- **PROVIDED MATERIAL**
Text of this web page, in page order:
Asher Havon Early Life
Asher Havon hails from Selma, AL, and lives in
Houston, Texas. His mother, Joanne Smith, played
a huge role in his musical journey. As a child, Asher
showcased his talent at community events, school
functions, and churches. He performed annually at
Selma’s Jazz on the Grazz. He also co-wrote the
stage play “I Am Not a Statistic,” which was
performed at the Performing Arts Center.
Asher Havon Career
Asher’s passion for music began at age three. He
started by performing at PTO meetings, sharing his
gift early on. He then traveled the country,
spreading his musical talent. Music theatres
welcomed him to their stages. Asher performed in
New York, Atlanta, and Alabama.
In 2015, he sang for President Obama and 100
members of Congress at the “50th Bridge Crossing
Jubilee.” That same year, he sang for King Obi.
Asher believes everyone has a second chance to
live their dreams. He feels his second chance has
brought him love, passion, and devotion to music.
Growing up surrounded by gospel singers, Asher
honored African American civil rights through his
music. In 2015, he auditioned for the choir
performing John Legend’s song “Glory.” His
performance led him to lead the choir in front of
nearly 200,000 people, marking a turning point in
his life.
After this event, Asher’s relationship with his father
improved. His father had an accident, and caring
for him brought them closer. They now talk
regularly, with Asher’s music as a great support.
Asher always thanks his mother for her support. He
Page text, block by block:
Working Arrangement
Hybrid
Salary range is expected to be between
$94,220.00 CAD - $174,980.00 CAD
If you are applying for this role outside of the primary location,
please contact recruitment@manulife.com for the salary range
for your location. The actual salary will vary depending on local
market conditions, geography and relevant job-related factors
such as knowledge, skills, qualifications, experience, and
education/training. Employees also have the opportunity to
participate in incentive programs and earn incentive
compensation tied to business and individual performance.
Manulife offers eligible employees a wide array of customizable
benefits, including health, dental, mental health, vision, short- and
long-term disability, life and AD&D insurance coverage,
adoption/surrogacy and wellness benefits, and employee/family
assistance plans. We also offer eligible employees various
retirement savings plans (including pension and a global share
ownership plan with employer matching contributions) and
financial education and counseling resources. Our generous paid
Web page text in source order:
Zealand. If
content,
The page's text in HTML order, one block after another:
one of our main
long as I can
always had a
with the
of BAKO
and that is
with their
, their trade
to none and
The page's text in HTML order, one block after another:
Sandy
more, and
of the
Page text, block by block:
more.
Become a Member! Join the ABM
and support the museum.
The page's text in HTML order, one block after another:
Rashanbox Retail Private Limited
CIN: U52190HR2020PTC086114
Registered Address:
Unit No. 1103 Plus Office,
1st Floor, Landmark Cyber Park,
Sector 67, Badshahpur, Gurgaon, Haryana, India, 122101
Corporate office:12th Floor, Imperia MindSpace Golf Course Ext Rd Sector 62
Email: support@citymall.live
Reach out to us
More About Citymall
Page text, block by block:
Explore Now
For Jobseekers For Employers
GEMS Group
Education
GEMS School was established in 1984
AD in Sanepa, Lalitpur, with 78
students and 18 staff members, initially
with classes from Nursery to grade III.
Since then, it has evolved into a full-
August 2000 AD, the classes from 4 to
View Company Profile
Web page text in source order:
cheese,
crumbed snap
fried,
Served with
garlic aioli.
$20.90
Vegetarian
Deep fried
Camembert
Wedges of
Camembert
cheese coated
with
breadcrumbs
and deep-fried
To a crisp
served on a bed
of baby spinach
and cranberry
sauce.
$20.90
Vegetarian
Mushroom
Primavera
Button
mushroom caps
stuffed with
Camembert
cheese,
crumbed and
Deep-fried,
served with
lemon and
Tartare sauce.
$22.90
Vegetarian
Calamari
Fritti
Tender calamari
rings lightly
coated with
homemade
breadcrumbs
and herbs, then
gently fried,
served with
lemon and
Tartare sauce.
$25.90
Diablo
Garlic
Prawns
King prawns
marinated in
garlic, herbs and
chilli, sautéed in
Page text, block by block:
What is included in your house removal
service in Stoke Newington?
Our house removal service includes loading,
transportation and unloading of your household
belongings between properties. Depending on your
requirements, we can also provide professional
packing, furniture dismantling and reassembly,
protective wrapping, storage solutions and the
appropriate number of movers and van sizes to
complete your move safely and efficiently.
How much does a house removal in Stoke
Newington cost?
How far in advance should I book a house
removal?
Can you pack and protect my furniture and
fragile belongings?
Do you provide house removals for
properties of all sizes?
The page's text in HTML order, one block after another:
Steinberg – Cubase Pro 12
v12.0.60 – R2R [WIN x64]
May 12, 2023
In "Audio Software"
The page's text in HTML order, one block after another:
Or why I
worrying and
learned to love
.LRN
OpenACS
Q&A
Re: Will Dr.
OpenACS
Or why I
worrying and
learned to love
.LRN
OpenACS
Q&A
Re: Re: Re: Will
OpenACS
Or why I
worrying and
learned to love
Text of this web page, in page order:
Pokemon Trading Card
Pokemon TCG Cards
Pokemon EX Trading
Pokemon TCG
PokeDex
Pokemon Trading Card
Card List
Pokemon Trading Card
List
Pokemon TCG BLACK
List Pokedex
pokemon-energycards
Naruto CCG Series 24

- **WORK INSTRUCTION**
Set all of the material down once more, unchanged.

- **EXERCISE ANSWER**
Text of this web page, in page order:
Asher Havon Early Life
Asher Havon hails from Selma, AL, and lives in
Houston, Texas. His mother, Joanne Smith, played
a huge role in his musical journey. As a child, Asher
showcased his talent at community events, school
functions, and churches. He performed annually at
Selma’s Jazz on the Grazz. He also co-wrote the
stage play “I Am Not a Statistic,” which was
performed at the Performing Arts Center.
Asher Havon Career
Asher’s passion for music began at age three. He
started by performing at PTO meetings, sharing his
gift early on. He then traveled the country,
spreading his musical talent. Music theatres
welcomed him to their stages. Asher performed in
New York, Atlanta, and Alabama.
In 2015, he sang for President Obama and 100
members of Congress at the “50th Bridge Crossing
Jubilee.” That same year, he sang for King Obi.
Asher believes everyone has a second chance to
live their dreams. He feels his second chance has
brought him love, passion, and devotion to music.
Growing up surrounded by gospel singers, Asher
honored African American civil rights through his
music. In 2015, he auditioned for the choir
performing John Legend’s song “Glory.” His
performance led him to lead the choir in front of
nearly 200,000 people, marking a turning point in
his life.
After this event, Asher’s relationship with his father
improved. His father had an accident, and caring
for him brought them closer. They now talk
regularly, with Asher’s music as a great support.
Asher always thanks his mother for her support. He
Page text, block by block:
Working Arrangement
Hybrid
Salary range is expected to be between
$94,220.00 CAD - $174,980.00 CAD
If you are applying for this role outside of the primary location,
please contact recruitment@manulife.com for the salary range
for your location. The actual salary will vary depending on local
market conditions, geography and relevant job-related factors
such as knowledge, skills, qualifications, experience, and
education/training. Employees also have the opportunity to
participate in incentive programs and earn incentive
compensation tied to business and individual performance.
Manulife offers eligible employees a wide array of customizable
benefits, including health, dental, mental health, vision, short- and
long-term disability, life and AD&D insurance coverage,
adoption/surrogacy and wellness benefits, and employee/family
assistance plans. We also offer eligible employees various
retirement savings plans (including pension and a global share
ownership plan with employer matching contributions) and
financial education and counseling resources. Our generous paid
Web page text in source order:
Zealand. If
content,
The page's text in HTML order, one block after another:
one of our main
long as I can
always had a
with the
of BAKO
and that is
with their
, their trade
to none and
The page's text in HTML order, one block after another:
Sandy
more, and
of the
Page text, block by block:
more.
Become a Member! Join the ABM
and support the museum.
The page's text in HTML order, one block after another:
Rashanbox Retail Private Limited
CIN: U52190HR2020PTC086114
Registered Address:
Unit No. 1103 Plus Office,
1st Floor, Landmark Cyber Park,
Sector 67, Badshahpur, Gurgaon, Haryana, India, 122101
Corporate office:12th Floor, Imperia MindSpace Golf Course Ext Rd Sector 62
Email: support@citymall.live
Reach out to us
More About Citymall
Page text, block by block:
Explore Now
For Jobseekers For Employers
GEMS Group
Education
GEMS School was established in 1984
AD in Sanepa, Lalitpur, with 78
students and 18 staff members, initially
with classes from Nursery to grade III.
Since then, it has evolved into a full-
August 2000 AD, the classes from 4 to
View Company Profile
Web page text in source order:
cheese,
crumbed snap
fried,
Served with
garlic aioli.
$20.90
Vegetarian
Deep fried
Camembert
Wedges of
Camembert
cheese coated
with
breadcrumbs
and deep-fried
To a crisp
served on a bed
of baby spinach
and cranberry
sauce.
$20.90
Vegetarian
Mushroom
Primavera
Button
mushroom caps
stuffed with
Camembert
cheese,
crumbed and
Deep-fried,
served with
lemon and
Tartare sauce.
$22.90
Vegetarian
Calamari
Fritti
Tender calamari
rings lightly
coated with
homemade
breadcrumbs
and herbs, then
gently fried,
served with
lemon and
Tartare sauce.
$25.90
Diablo
Garlic
Prawns
King prawns
marinated in
garlic, herbs and
chilli, sautéed in
Page text, block by block:
What is included in your house removal
service in Stoke Newington?
Our house removal service includes loading,
transportation and unloading of your household
belongings between properties. Depending on your
requirements, we can also provide professional
packing, furniture dismantling and reassembly,
protective wrapping, storage solutions and the
appropriate number of movers and van sizes to
complete your move safely and efficiently.
How much does a house removal in Stoke
Newington cost?
How far in advance should I book a house
removal?
Can you pack and protect my furniture and
fragile belongings?
Do you provide house removals for
properties of all sizes?
The page's text in HTML order, one block after another:
Steinberg – Cubase Pro 12
v12.0.60 – R2R [WIN x64]
May 12, 2023
In "Audio Software"
The page's text in HTML order, one block after another:
Or why I
worrying and
learned to love
.LRN
OpenACS
Q&A
Re: Will Dr.
OpenACS
Or why I
worrying and
learned to love
.LRN
OpenACS
Q&A
Re: Re: Re: Will
OpenACS
Or why I
worrying and
learned to love
Text of this web page, in page order:
Pokemon Trading Card
Pokemon TCG Cards
Pokemon EX Trading
Pokemon TCG
PokeDex
Pokemon Trading Card
Card List
Pokemon Trading Card
List
Pokemon TCG BLACK
List Pokedex
pokemon-energycards
Naruto CCG Series 24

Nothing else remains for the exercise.